### EXERCISE REQUIREMENTS
Pictures in the records below are skipped; the rest is copied exactly.

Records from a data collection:
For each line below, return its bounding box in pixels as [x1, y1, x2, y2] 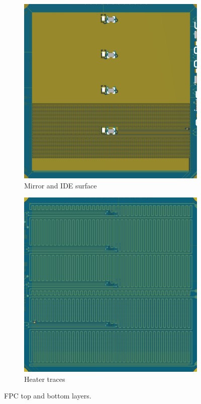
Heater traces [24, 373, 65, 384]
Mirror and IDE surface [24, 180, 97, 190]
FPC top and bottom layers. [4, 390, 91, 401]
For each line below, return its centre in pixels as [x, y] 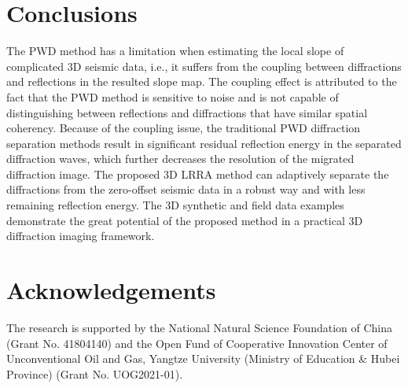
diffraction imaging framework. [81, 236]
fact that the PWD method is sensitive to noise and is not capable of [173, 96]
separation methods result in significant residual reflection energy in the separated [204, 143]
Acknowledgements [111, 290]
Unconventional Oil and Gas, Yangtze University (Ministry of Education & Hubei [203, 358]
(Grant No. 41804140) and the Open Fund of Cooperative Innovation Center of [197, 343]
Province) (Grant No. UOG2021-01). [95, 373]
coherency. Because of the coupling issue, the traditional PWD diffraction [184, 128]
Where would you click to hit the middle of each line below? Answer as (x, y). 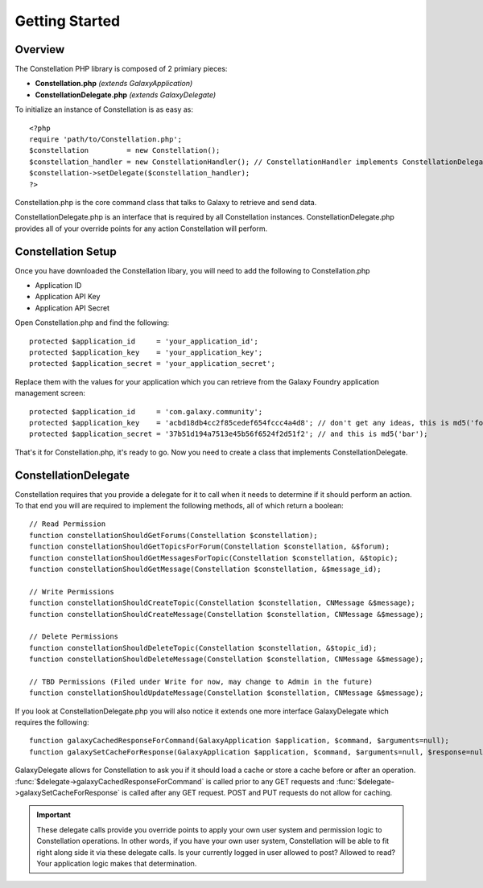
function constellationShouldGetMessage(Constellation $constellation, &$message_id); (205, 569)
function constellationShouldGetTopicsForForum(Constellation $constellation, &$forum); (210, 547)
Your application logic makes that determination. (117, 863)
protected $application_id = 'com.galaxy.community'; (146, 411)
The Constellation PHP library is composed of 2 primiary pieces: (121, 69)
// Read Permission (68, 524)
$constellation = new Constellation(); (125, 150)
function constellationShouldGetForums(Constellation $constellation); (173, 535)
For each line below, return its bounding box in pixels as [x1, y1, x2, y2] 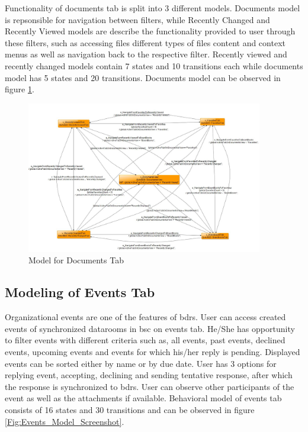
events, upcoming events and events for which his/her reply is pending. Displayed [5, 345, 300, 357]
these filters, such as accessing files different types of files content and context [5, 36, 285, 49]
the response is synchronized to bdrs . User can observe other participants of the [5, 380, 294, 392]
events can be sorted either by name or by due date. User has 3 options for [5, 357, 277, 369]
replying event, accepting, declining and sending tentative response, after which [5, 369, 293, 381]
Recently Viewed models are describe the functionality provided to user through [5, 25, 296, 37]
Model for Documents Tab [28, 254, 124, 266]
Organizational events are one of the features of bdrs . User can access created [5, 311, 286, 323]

### FINAL ANSWER
For each line below, return its bounding box in pixels as [x1, y1, x2, y2] 
Heater traces [24, 373, 65, 384]
Mirror and IDE surface [24, 180, 97, 190]
FPC top and bottom layers. [4, 390, 91, 401]
For each line below, return its centre in pixels as [x, y] 
diffraction imaging framework. [81, 236]
fact that the PWD method is sensitive to noise and is not capable of [173, 96]
separation methods result in significant residual reflection energy in the separated [204, 143]
Acknowledgements [111, 290]
Unconventional Oil and Gas, Yangtze University (Ministry of Education & Hubei [203, 358]
(Grant No. 41804140) and the Open Fund of Cooperative Innovation Center of [197, 343]
Province) (Grant No. UOG2021-01). [95, 373]
coherency. Because of the coupling issue, the traditional PWD diffraction [184, 128]
Where would you click to hit the middle of each line below? Answer as (x, y). 
function constellationShouldGetMessage(Constellation $constellation, &$message_id); (205, 569)
function constellationShouldGetTopicsForForum(Constellation $constellation, &$forum); (210, 547)
Your application logic makes that determination. (117, 863)
protected $application_id = 'com.galaxy.community'; (146, 411)
The Constellation PHP library is composed of 2 primiary pieces: (121, 69)
// Read Permission (68, 524)
$constellation = new Constellation(); (125, 150)
function constellationShouldGetForums(Constellation $constellation); (173, 535)
For each line below, return its bounding box in pixels as [x1, y1, x2, y2] 
events, upcoming events and events for which his/her reply is pending. Displayed [5, 345, 300, 357]
these filters, such as accessing files different types of files content and context [5, 36, 285, 49]
the response is synchronized to bdrs . User can observe other participants of the [5, 380, 294, 392]
events can be sorted either by name or by due date. User has 3 options for [5, 357, 277, 369]
replying event, accepting, declining and sending tentative response, after which [5, 369, 293, 381]
Recently Viewed models are describe the functionality provided to user through [5, 25, 296, 37]
Model for Documents Tab [28, 254, 124, 266]
Organizational events are one of the features of bdrs . User can access created [5, 311, 286, 323]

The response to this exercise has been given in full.